Se è vero che la Golden Hollywood non è mai stata dimenticata, il 2015 si è ripromesso di riscoprire tutto ciò che accadeva dentro e fuori gli Studios, dove gli Stati Uniti fabbricavano i propri sogni e abbattevano chiunque ne opponesse di differenti. E mentre è in arrivo Ave, Cesare!, dissacrante/virtuoso omaggio dei Fratelli Coen alla Hollywood 50s, approda in sala L'ultima parola: la storia (più o meno) vera di Dalton Trumbo, scrittore negli Stati Uniti maccartisti, che ha dovuto faticare per fare riconoscere la propria firma. Per il suo esordio al genere drammatico Jay Roach si attorciglia nella cronaca e, nel desiderio di ricostruire i fatti e rendere un ritratto a tutto tondo di Trumbo, finisce per perdere di vista il personaggio narrato.

Dalton Trumbo era arrivato a Los Angeles negli anni Venti, con la sua famiglia, dal Colorado. Non aveva pensato al cinema fino a quando i suoi racconti non raggiunsero l'Hollywood Spectator e la Warner Bros. Già negli anni Quaranta era uno sceneggiatore strapagato, con un mucchio di storie da raccontare e un paio di candidature all'Oscar.

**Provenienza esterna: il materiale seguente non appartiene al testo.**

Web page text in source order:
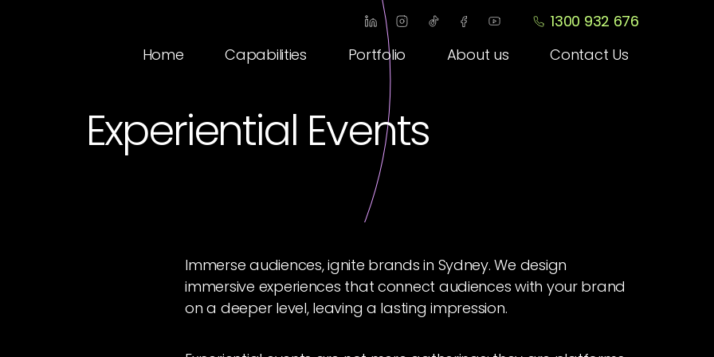
1300 932 676
Home
Capabilities Portfolio About us Contact Us
Experiential Events
Immerse audiences, ignite brands in Sydney. We design
immersive experiences that connect audiences with your brand
on a deeper level, leaving a lasting impression.

Poi la guerra e la decisione, da Johnny Got His Gun (1939) a Executive Action (1973), che valeva la pena essere sempre un po' scomodo.

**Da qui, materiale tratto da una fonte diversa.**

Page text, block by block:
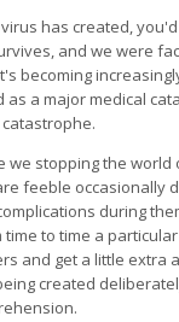
has created,
and we were
becoming
a major medical
catastrophe.
we stopping the world
feeble occasionally
during
to time a
and get a little extra
created
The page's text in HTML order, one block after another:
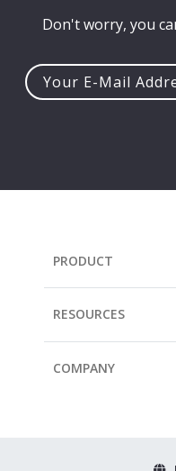
Don't worry, you
PRODUCT
RESOURCES
COMPANY
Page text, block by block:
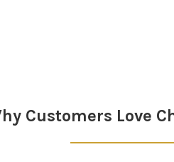
Customers Love
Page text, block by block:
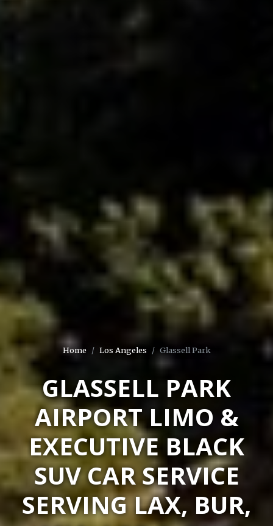
Home Los Angeles Glassell Park
GLASSELL PARK
AIRPORT LIMO &
EXECUTIVE BLACK
SUV CAR SERVICE
SERVING LAX, BUR,

Se è vero che la Golden Hollywood non è mai stata dimenticata, il 2015 si è ripromesso di riscoprire tutto ciò che accadeva dentro e fuori gli Studios, dove gli Stati Uniti fabbricavano i propri sogni e abbattevano chiunque ne opponesse di differenti

Così questo autore destinato a due Premi Oscar, che si rifiutò di partecipare alla caccia alle streghe dell'anticomunismo, né finì vittima; masticato e poi sputato via da Hollywood. Nei panni di questo personaggio energico, Bryan Cranston dà vita a un Trumbo senza mezzi termini: un vero eroe cinematografico che somiglia ai suoi film e diventa, da uomo della Storia, punto focale di un'agiografia eccessiva ma avvincente. Probabilmente sarebbe stato opportuno un protagonista combattuto; un Dalton Trumbo che, perfettamente inserito in quella macchina capitalistica che è stata (ed è?) Hollywood, apparisse meno idealista e più concreto. Sebbene - curiosamente - la sua pecca più grande sia proprio la sceneggiatura, L'ultima parola è un film sul cinema più che sulla storia del cinema.

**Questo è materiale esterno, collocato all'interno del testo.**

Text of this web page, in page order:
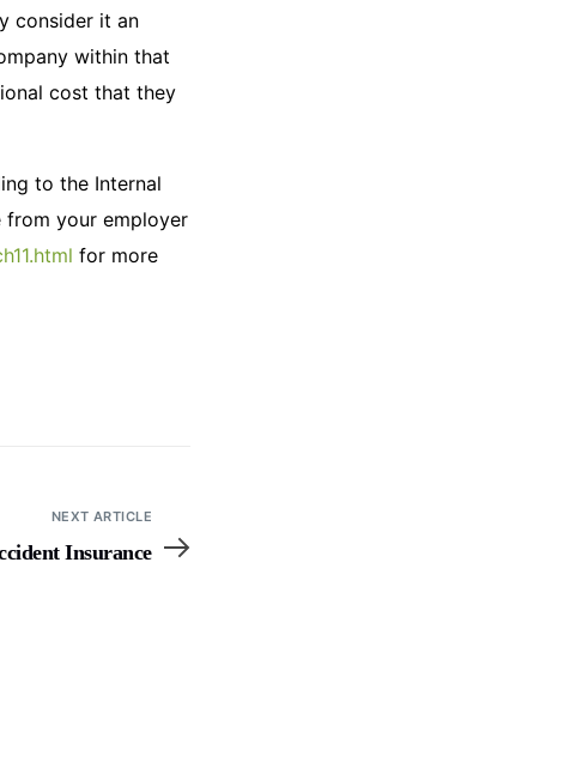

E allora largo alle semplificazioni e alle ellissi, specie se queste lasciano spazio all'aneddotica (già contenuta nel romanzo ispirante di Bruce Alexander Cook) in cui possono prendere vita i personaggi di Helen Mirren e John Goodman; scene madri come quella dell'incontro con Kirk Douglas (interpretato da Dean O'Gorman). Spazio anche alle straordinarie scenografie e ai costumi: una ricostruzione della Hollywood 50's semplicemente perfetta, curata e malinconica nella fotografia di Jim Denault. Forse L'ultima parola non sarà il miglior omaggio a Dalton Trumbo, ma di sicuro è un riuscito viaggio all'indietro nel tempo.